(Beginning of Recorded data)
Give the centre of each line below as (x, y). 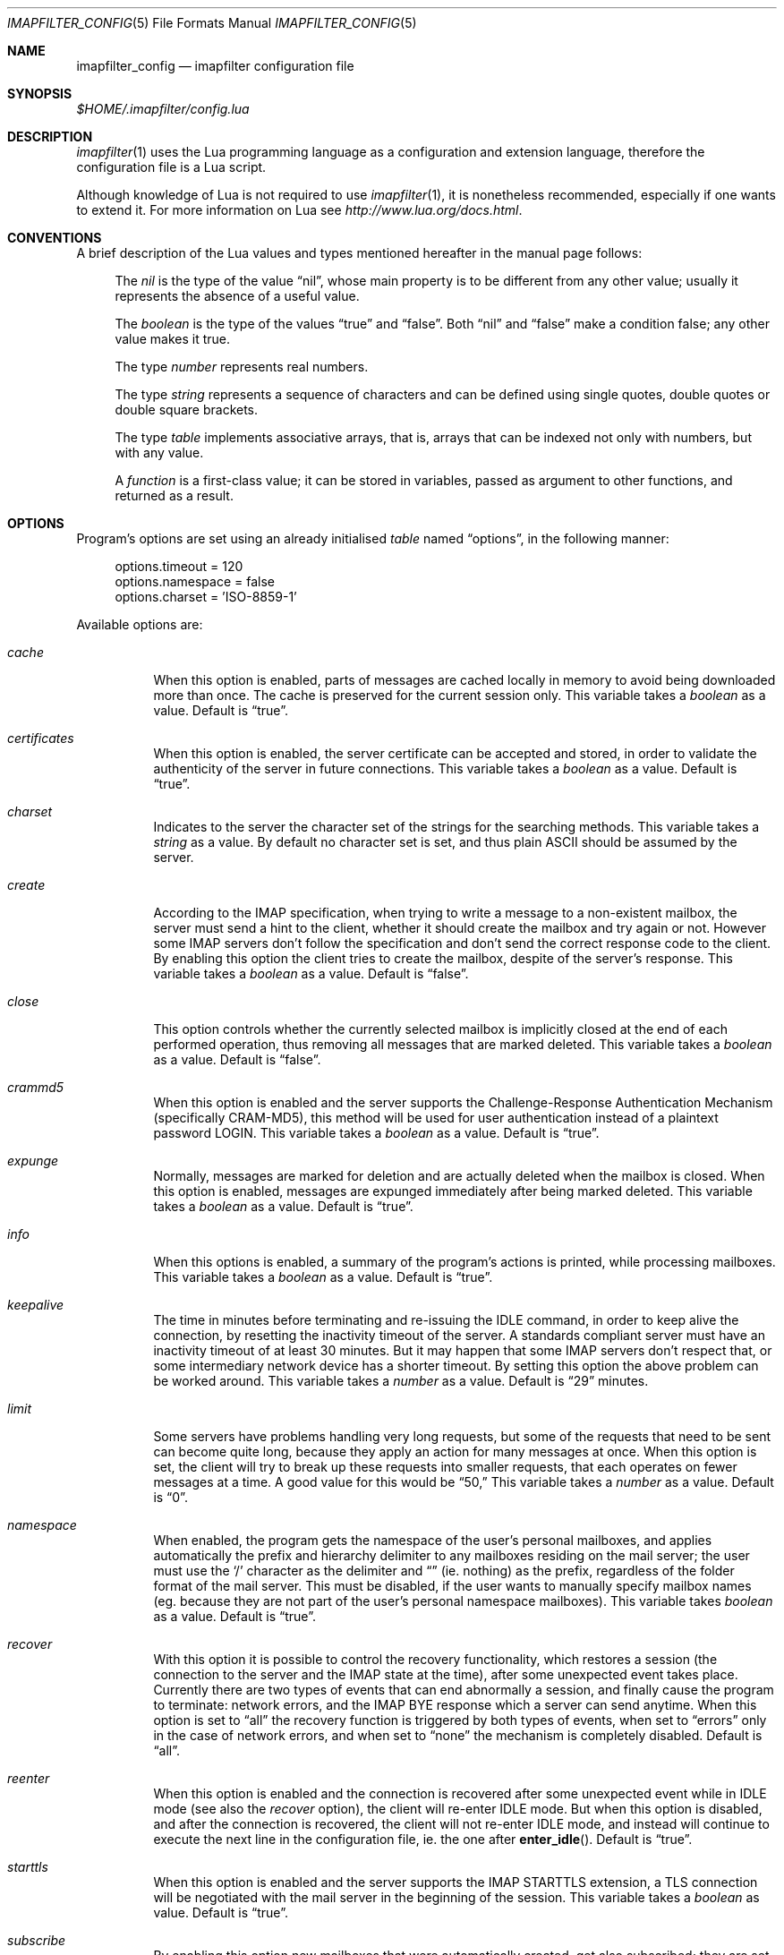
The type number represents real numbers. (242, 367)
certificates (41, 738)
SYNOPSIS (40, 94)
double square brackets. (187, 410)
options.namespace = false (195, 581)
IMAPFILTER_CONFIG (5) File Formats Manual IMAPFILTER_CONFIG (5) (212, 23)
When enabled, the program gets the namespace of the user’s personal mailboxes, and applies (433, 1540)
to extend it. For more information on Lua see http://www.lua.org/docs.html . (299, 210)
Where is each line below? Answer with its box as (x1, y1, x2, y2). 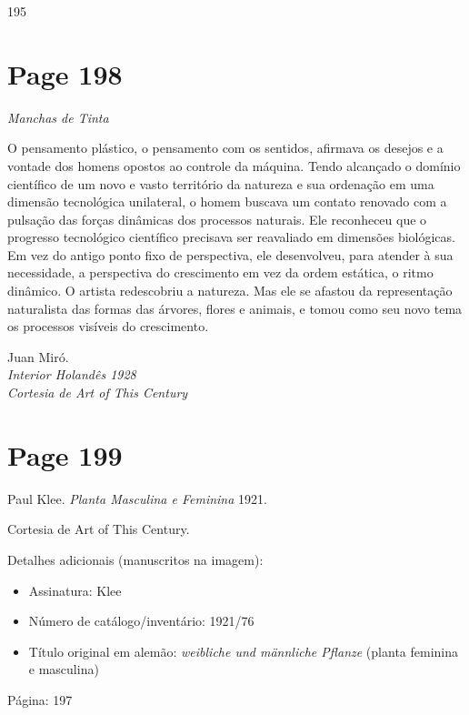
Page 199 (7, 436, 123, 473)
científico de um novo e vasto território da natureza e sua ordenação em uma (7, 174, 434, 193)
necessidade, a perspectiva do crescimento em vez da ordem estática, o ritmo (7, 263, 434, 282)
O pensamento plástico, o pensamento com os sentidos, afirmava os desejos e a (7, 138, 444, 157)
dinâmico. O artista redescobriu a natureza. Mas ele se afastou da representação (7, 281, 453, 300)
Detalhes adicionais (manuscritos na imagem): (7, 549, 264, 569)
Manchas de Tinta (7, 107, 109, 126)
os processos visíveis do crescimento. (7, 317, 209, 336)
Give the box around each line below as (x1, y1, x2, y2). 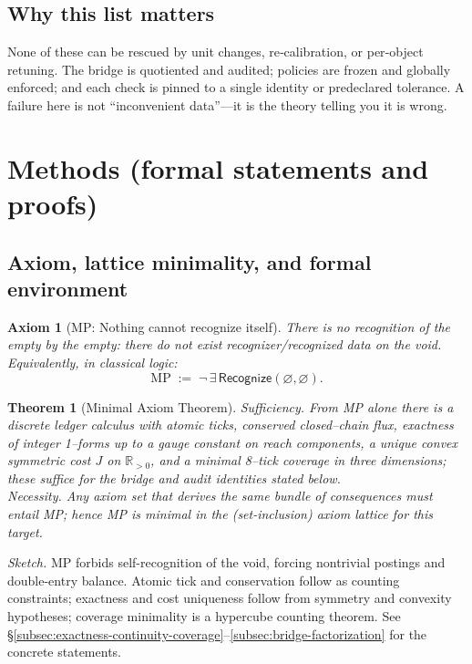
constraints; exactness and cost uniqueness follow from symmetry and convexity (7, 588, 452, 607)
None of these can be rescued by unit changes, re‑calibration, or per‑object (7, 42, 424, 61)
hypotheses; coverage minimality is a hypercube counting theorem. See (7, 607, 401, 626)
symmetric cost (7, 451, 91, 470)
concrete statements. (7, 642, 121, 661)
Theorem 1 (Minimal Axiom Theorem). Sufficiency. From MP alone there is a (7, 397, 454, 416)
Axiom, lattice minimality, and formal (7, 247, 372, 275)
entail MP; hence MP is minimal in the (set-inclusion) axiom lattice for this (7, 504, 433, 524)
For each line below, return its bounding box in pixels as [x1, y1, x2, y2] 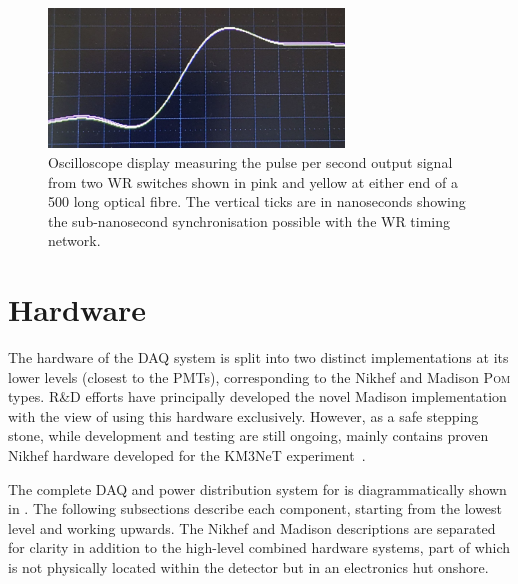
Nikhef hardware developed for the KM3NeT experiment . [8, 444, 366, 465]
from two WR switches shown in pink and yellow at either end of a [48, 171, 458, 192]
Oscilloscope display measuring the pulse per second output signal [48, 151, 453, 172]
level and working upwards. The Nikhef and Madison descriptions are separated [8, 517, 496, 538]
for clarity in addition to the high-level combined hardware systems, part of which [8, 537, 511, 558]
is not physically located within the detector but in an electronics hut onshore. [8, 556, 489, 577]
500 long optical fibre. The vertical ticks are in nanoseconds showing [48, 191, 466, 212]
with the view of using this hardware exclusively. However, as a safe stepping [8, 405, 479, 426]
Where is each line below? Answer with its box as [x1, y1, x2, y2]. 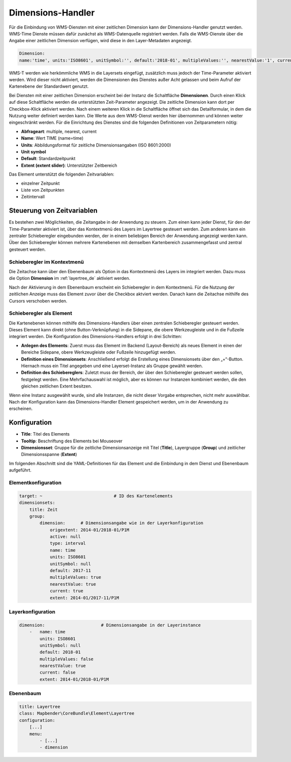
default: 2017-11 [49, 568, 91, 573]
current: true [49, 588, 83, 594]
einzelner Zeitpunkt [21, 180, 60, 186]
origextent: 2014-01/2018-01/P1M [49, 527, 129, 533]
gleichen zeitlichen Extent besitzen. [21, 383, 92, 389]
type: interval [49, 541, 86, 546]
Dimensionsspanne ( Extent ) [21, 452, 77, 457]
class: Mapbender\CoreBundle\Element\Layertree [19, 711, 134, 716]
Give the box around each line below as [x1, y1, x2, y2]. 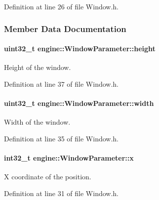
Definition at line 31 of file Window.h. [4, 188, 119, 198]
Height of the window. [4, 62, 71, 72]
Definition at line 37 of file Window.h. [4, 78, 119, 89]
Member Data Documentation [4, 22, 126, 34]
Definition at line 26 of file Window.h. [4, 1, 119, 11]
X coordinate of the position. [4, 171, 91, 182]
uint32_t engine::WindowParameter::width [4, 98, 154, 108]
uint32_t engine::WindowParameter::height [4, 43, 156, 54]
(End of Recorded data)
• **Exercise**
Everything in the material goes into the copy exactly, except the images.

• **Task response**
Give the centre of each line below as (x, y). 
The type number represents real numbers. (242, 367)
certificates (41, 738)
SYNOPSIS (40, 94)
double square brackets. (187, 410)
options.namespace = false (195, 581)
IMAPFILTER_CONFIG (5) File Formats Manual IMAPFILTER_CONFIG (5) (212, 23)
When enabled, the program gets the namespace of the user’s personal mailboxes, and applies (433, 1540)
to extend it. For more information on Lua see http://www.lua.org/docs.html . (299, 210)
Where is each line below? Answer with its box as (x1, y1, x2, y2). 
Page 199 (7, 436, 123, 473)
científico de um novo e vasto território da natureza e sua ordenação em uma (7, 174, 434, 193)
necessidade, a perspectiva do crescimento em vez da ordem estática, o ritmo (7, 263, 434, 282)
O pensamento plástico, o pensamento com os sentidos, afirmava os desejos e a (7, 138, 444, 157)
dinâmico. O artista redescobriu a natureza. Mas ele se afastou da representação (7, 281, 453, 300)
Detalhes adicionais (manuscritos na imagem): (7, 549, 264, 569)
Manchas de Tinta (7, 107, 109, 126)
os processos visíveis do crescimento. (7, 317, 209, 336)
Give the box around each line below as (x1, y1, x2, y2). 
constraints; exactness and cost uniqueness follow from symmetry and convexity (7, 588, 452, 607)
None of these can be rescued by unit changes, re‑calibration, or per‑object (7, 42, 424, 61)
hypotheses; coverage minimality is a hypercube counting theorem. See (7, 607, 401, 626)
symmetric cost (7, 451, 91, 470)
concrete statements. (7, 642, 121, 661)
Theorem 1 (Minimal Axiom Theorem). Sufficiency. From MP alone there is a (7, 397, 454, 416)
Axiom, lattice minimality, and formal (7, 247, 372, 275)
entail MP; hence MP is minimal in the (set-inclusion) axiom lattice for this (7, 504, 433, 524)
For each line below, return its bounding box in pixels as [x1, y1, x2, y2] 
Nikhef hardware developed for the KM3NeT experiment . [8, 444, 366, 465]
from two WR switches shown in pink and yellow at either end of a [48, 171, 458, 192]
Oscilloscope display measuring the pulse per second output signal [48, 151, 453, 172]
level and working upwards. The Nikhef and Madison descriptions are separated [8, 517, 496, 538]
for clarity in addition to the high-level combined hardware systems, part of which [8, 537, 511, 558]
is not physically located within the detector but in an electronics hut onshore. [8, 556, 489, 577]
500 long optical fibre. The vertical ticks are in nanoseconds showing [48, 191, 466, 212]
with the view of using this hardware exclusively. However, as a safe stepping [8, 405, 479, 426]
Where is each line below? Answer with its box as [x1, y1, x2, y2]. 
default: 2017-11 [49, 568, 91, 573]
current: true [49, 588, 83, 594]
einzelner Zeitpunkt [21, 180, 60, 186]
origextent: 2014-01/2018-01/P1M [49, 527, 129, 533]
gleichen zeitlichen Extent besitzen. [21, 383, 92, 389]
type: interval [49, 541, 86, 546]
Dimensionsspanne ( Extent ) [21, 452, 77, 457]
class: Mapbender\CoreBundle\Element\Layertree [19, 711, 134, 716]
Give the box around each line below as [x1, y1, x2, y2]. 
Definition at line 31 of file Window.h. [4, 188, 119, 198]
Height of the window. [4, 62, 71, 72]
Definition at line 37 of file Window.h. [4, 78, 119, 89]
Member Data Documentation [4, 22, 126, 34]
Definition at line 26 of file Window.h. [4, 1, 119, 11]
X coordinate of the position. [4, 171, 91, 182]
uint32_t engine::WindowParameter::width [4, 98, 154, 108]
uint32_t engine::WindowParameter::height [4, 43, 156, 54]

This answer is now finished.